Thursday, October 25, 2012

Baseball and marketing.

Years ago, when I was in the full and strapping bloom of youth, I was a mediocre baseball player on a skein of mediocre baseball teams. There's nothing like being mediocre at something you love to inspire you to work harder. Or to find something else you love that you're actually good at. Or both.

In any event, me and my team-mates would often find ourselves down by seven runs with but one inning left to play. The coach, at that point, would invariably tell us as we approached the plate for our "last licks," to not worry about winning the game with one swing. Instead, we should just try to put the bat on the ball, get on base and slowly from there get hit after hit and that way try to claw our way back into the game.

I think that counts as a sound strategy.

Today, however, our "coaches," that is the ideologues, strategists, administrators and technocrats that run advertising agencies, approach such dilemmas with a different, less realistic sort of strategy.

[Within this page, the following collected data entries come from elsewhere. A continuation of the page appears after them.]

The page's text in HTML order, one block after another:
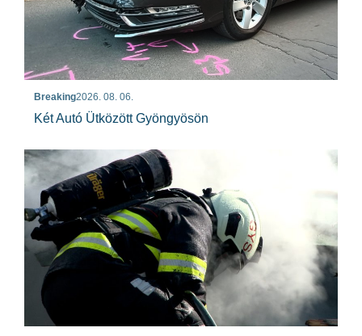
Breaking2026. 08. 06.
Két Autó Ütközött Gyöngyösön
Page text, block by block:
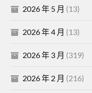
2026 年 5 月 (13)
2026 年 4 月 (13)
2026 年 3 月 (319)
2026 年 2 月 (216)
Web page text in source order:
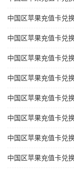
中国区苹果充值卡兑
中国区苹果充值卡兑
中国区苹果充值卡兑
中国区苹果充值卡兑
中国区苹果充值卡兑
中国区苹果充值卡兑
中国区苹果充值卡兑
中国区苹果充值卡兑
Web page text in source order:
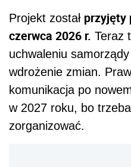
Projekt został przyjęty
czerwca 2026 r. Teraz
uchwaleniu
wdrożenie zmian.
komunikacja po
w 2027 roku, bo
zorganizować.
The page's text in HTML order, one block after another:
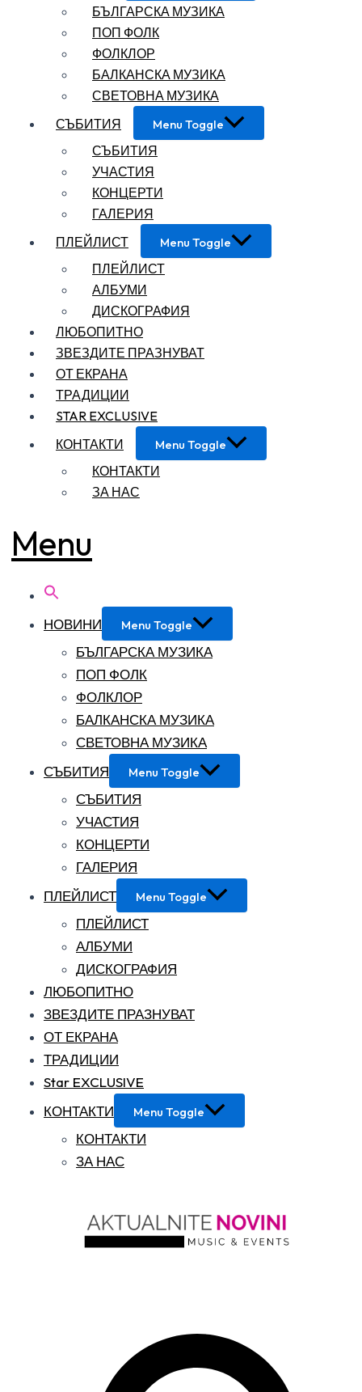
БЪЛГАРСКА МУЗИКА
ПОП ФОЛК
ФОЛКЛОР
БАЛКАНСКА МУЗИКА
СВЕТОВНА МУЗИКА
СЪБИТИЯ
Menu Toggle
СЪБИТИЯ
УЧАСТИЯ
КОНЦЕРТИ
ГАЛЕРИЯ
ПЛЕЙЛИСТ
Menu Toggle
ПЛЕЙЛИСТ
АЛБУМИ
ДИСКОГРАФИЯ
ЛЮБОПИТНО
ЗВЕЗДИТЕ ПРАЗНУВАТ
ОТ ЕКРАНА
ТРАДИЦИИ
STAR EXCLUSIVE
КОНТАКТИ
Menu Toggle
КОНТАКТИ
ЗА НАС
Menu
НОВИНИ Menu Toggle
БЪЛГАРСКА МУЗИКА
ПОП ФОЛК
ФОЛКЛОР
БАЛКАНСКА МУЗИКА
СВЕТОВНА МУЗИКА
СЪБИТИЯ
Menu Toggle
СЪБИТИЯ
УЧАСТИЯ
КОНЦЕРТИ
ГАЛЕРИЯ
ПЛЕЙЛИСТ
Menu Toggle
ПЛЕЙЛИСТ
АЛБУМИ
ДИСКОГРАФИЯ
ЛЮБОПИТНО
ЗВЕЗДИТЕ ПРАЗНУВАТ
ОТ ЕКРАНА
ТРАДИЦИИ
Star EXCLUSIVE
КОНТАКТИ
Menu Toggle
КОНТАКТИ
ЗА НАС

They say the equivalent of, "you hit a double. You, a triple. You, a double." And so on.

In other words, they look at the variables of life and marketing as if all the lights will turn green on demand.

Unfortunately, best case scenarios seldom happen.

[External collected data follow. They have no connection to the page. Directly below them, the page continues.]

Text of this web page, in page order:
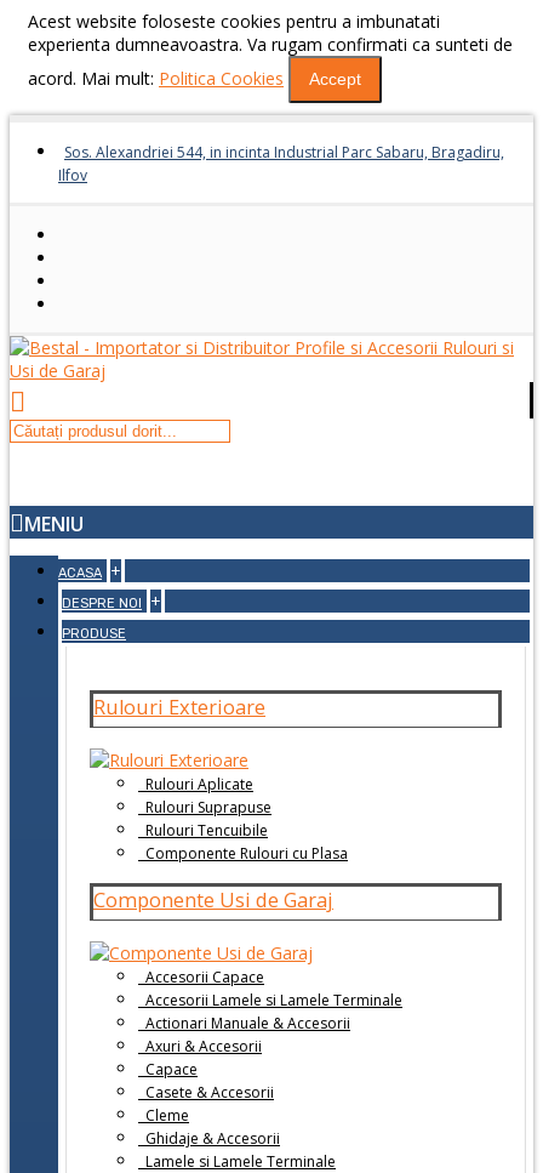
Acest website foloseste cookies pentru a imbunatati
experienta dumneavoastra. Va rugam confirmati ca sunteti de
acord. Mai mult: Politica Cookies Accept
Sos. Alexandriei 544, in incinta Industrial Parc Sabaru, Bragadiru,
Ilfov
MENIU
ACASA +
DESPRE NOI +
PRODUSE
Rulouri Exterioare
Rulouri Aplicate
Rulouri Suprapuse
Rulouri Tencuibile
Componente Rulouri cu Plasa
Componente Usi de Garaj
Accesorii Capace
Accesorii Lamele si Lamele Terminale
Actionari Manuale & Accesorii
Axuri & Accesorii
Capace
Casete & Accesorii
Cleme
Ghidaje & Accesorii
Lamele si Lamele Terminale
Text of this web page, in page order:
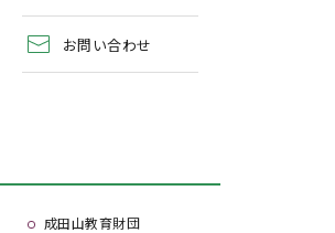
お問い合わせ
成田山教育財団

You seldom, if ever, go viral.

If you work on a toilet paper account, people will rarely start a conversation about your brand. No matter the cleverness of your "hash tag."

What seems to be missing, as it's missing in my double-triple-double baseball strategy above is a heaping teaspoon of reality.

That is reality based marketing.

Marketing that doesn't magically rely on the ephemeral promise of "earned" media.

Marketing takes work. And costs money.

It should not include fairy tales and fantasy.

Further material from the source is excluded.